What this calculator does
This tool computes the mathematical constant pi using one of four classic three-term Machin-like arctangent identities. Each identity writes pi/4 as a weighted sum of three arctangent terms of the form \(a \cdot \arctan(1/b)\), where every coefficient is an exact integer. Because each argument \(1/b\) is small, the arctangent is evaluated efficiently with the Gregory (Maclaurin) power series. This is pure mathematics and applies universally with no regional assumptions.
How to use it
Pick a formula from the dropdown: Klingenstierna (1730), Strassnitzky (1844), Gauss (1863), or Stormer (1896). Then choose the number of digits of precision. All four formulas converge to the same value of pi; they differ only in how quickly the arctangent series settles. Formulas with larger denominators (such as 239 and 515) converge faster than Strassnitzky's small denominators. Note that this build uses double-precision floating point, so the displayed accuracy is limited to roughly 15-16 significant digits regardless of the requested precision.
The formula explained
For chosen coefficients the calculator evaluates each term as term_i = a_i * atanSeries(1/b_i), where atanSeries(x) = x - x^3/3 + x^5/5 - x^7/7 + .... That is, $$\arctan x = x - \tfrac{x^3}{3} + \tfrac{x^5}{5} - \tfrac{x^7}{7} + \cdots$$ The series is summed until the next increment is smaller than the tolerance (about 10 to the negative of the digit count plus two). Finally $$\pi = 4\left(a_1\arctan\tfrac{1}{b_1} + a_2\arctan\tfrac{1}{b_2} + a_3\arctan\tfrac{1}{b_3}\right)$$ Negative coefficients simply subtract their arctangent term, and the sign is preserved exactly as tabulated.
Worked example
Using Strassnitzky's identity: \(\arctan(1/2) = 0.4636476090008061\), \(\arctan(1/5) = 0.1973955598498807\), \(\arctan(1/8) = 0.1243549945467614\). Their sum is $$0.4636476090008061 + 0.1973955598498807 + 0.1243549945467614 = 0.7853981633974482,$$ and four times that is $$4 \times 0.7853981633974482 = 3.141592653589793,$$ which matches pi to full double precision.
FAQ
Why use arctangent identities instead of a simpler series? The plain Leibniz series for pi/4 converges painfully slowly. Splitting pi/4 into arctangents of small arguments makes each series converge much faster.
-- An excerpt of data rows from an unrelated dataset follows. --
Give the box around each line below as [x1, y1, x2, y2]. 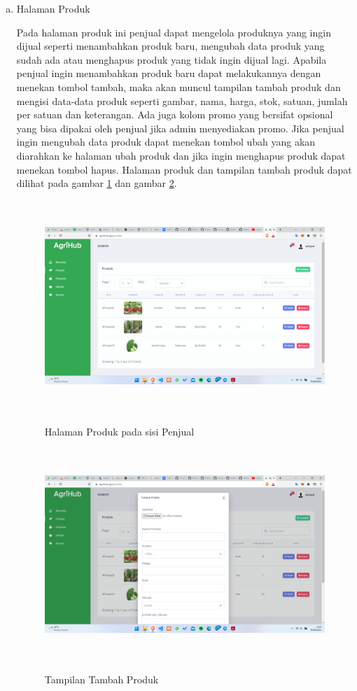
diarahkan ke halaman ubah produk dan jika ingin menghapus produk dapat [16, 148, 346, 162]
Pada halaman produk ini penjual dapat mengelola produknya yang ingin [16, 25, 331, 39]
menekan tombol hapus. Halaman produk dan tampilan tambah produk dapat [16, 162, 352, 176]
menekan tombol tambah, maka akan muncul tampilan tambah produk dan [16, 79, 341, 94]
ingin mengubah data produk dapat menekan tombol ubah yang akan [16, 134, 316, 149]
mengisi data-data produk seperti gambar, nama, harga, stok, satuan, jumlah [16, 93, 348, 108]
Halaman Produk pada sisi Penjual [44, 424, 195, 438]
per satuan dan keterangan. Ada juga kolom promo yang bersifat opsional [16, 107, 333, 122]
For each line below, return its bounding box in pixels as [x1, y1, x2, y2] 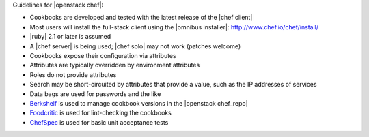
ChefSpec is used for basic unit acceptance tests [29, 118, 169, 126]
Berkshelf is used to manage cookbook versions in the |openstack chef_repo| [29, 99, 249, 107]
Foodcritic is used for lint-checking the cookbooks [29, 109, 172, 117]
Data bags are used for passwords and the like [29, 89, 161, 98]
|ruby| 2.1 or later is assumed [29, 33, 111, 41]
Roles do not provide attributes [29, 70, 117, 78]
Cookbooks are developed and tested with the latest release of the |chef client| [29, 14, 253, 22]
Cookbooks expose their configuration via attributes [29, 51, 177, 59]
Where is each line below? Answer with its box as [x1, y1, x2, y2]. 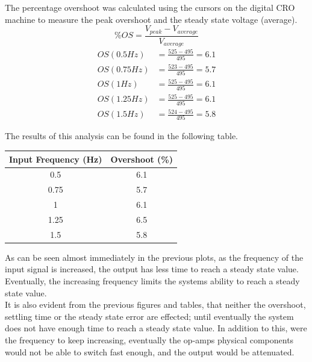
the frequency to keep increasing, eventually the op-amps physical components [5, 333, 294, 346]
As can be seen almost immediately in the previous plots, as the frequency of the [5, 251, 304, 263]
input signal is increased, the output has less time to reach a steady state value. [5, 263, 299, 275]
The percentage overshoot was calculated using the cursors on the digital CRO [5, 1, 295, 13]
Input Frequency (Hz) [9, 152, 102, 165]
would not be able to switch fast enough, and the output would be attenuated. [5, 345, 295, 358]
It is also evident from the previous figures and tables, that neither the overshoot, [5, 298, 306, 311]
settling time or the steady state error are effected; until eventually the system [5, 310, 294, 322]
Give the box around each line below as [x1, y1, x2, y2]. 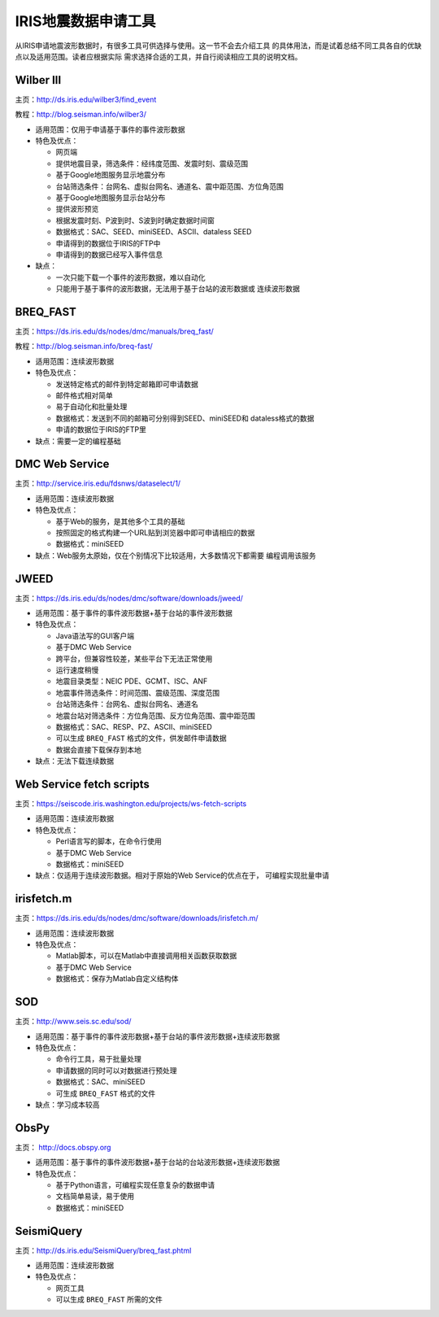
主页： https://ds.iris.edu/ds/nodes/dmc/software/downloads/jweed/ [15, 593, 244, 603]
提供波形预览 [55, 204, 99, 214]
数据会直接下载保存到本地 [55, 744, 141, 754]
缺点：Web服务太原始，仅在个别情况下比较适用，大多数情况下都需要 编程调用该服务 [35, 550, 316, 560]
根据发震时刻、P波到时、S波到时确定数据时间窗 [55, 216, 215, 225]
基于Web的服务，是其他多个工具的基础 [55, 517, 185, 526]
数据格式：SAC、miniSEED [55, 1077, 146, 1087]
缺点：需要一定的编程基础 [35, 436, 121, 446]
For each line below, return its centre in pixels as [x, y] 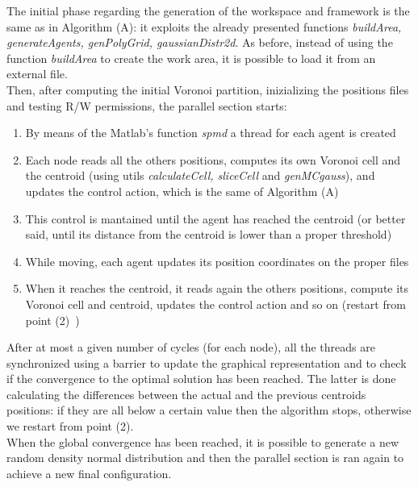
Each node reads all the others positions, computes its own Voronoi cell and [213, 159]
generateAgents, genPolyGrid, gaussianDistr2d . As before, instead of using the [200, 42]
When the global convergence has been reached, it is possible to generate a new [203, 441]
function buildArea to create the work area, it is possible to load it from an [191, 58]
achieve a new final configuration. [89, 473]
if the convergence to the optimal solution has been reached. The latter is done [201, 379]
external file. [37, 74]
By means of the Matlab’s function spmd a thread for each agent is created [211, 133]
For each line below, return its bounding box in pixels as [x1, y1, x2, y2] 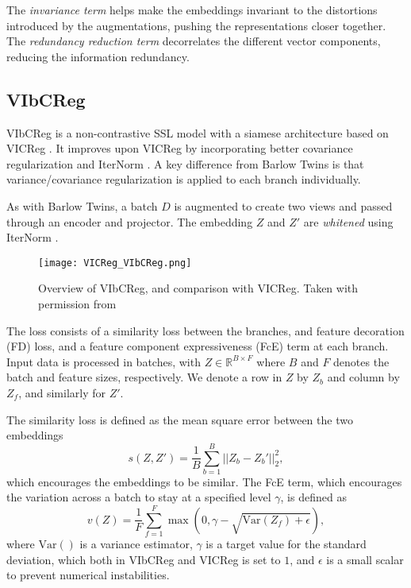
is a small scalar [326, 551, 404, 567]
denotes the [333, 353, 390, 369]
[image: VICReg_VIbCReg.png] [38, 257, 192, 269]
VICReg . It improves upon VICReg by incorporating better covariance [6, 140, 353, 157]
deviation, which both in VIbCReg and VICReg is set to [6, 551, 281, 567]
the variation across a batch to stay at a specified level [6, 489, 271, 505]
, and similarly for [18, 384, 106, 400]
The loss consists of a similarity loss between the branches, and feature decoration [6, 322, 405, 338]
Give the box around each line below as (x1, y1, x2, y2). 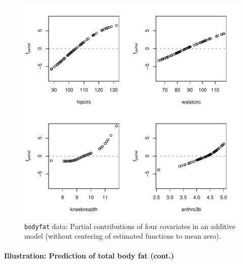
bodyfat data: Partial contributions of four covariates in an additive (24, 220, 236, 231)
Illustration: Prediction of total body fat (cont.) (4, 250, 174, 261)
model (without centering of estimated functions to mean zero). (24, 231, 221, 241)
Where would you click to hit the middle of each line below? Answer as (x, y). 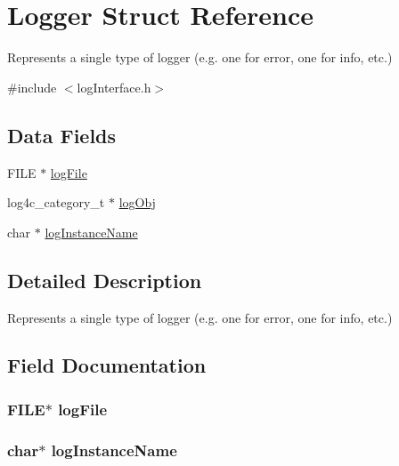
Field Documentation (107, 365)
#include (32, 87)
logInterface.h (114, 87)
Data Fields (62, 135)
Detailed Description (105, 280)
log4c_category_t (56, 202)
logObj (137, 202)
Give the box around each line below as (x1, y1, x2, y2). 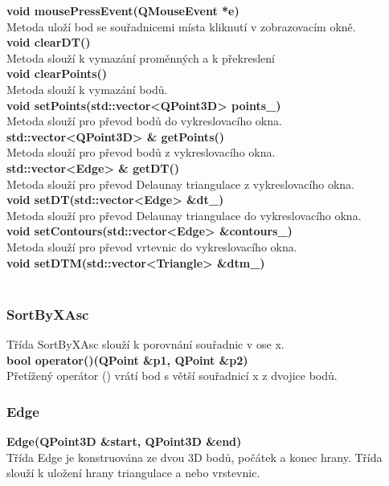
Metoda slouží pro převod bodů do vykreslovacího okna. (6, 112, 282, 129)
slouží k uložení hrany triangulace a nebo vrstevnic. (6, 464, 260, 481)
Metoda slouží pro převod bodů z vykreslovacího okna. (6, 144, 276, 161)
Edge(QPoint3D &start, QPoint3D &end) (6, 432, 242, 449)
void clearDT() (6, 34, 91, 51)
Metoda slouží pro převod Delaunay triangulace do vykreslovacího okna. (6, 206, 362, 223)
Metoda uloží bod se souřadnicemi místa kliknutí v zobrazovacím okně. (6, 18, 356, 35)
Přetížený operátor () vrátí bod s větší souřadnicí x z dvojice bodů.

Why can't I get 50 exact digits? Standard double-precision arithmetic carries only about 15-16 significant decimal digits. A true arbitrary-precision build would use BigDecimal arithmetic to reach the larger targets.
Do all four formulas give the same answer? Yes. They are mathematically equivalent identities for pi; only their convergence speed differs.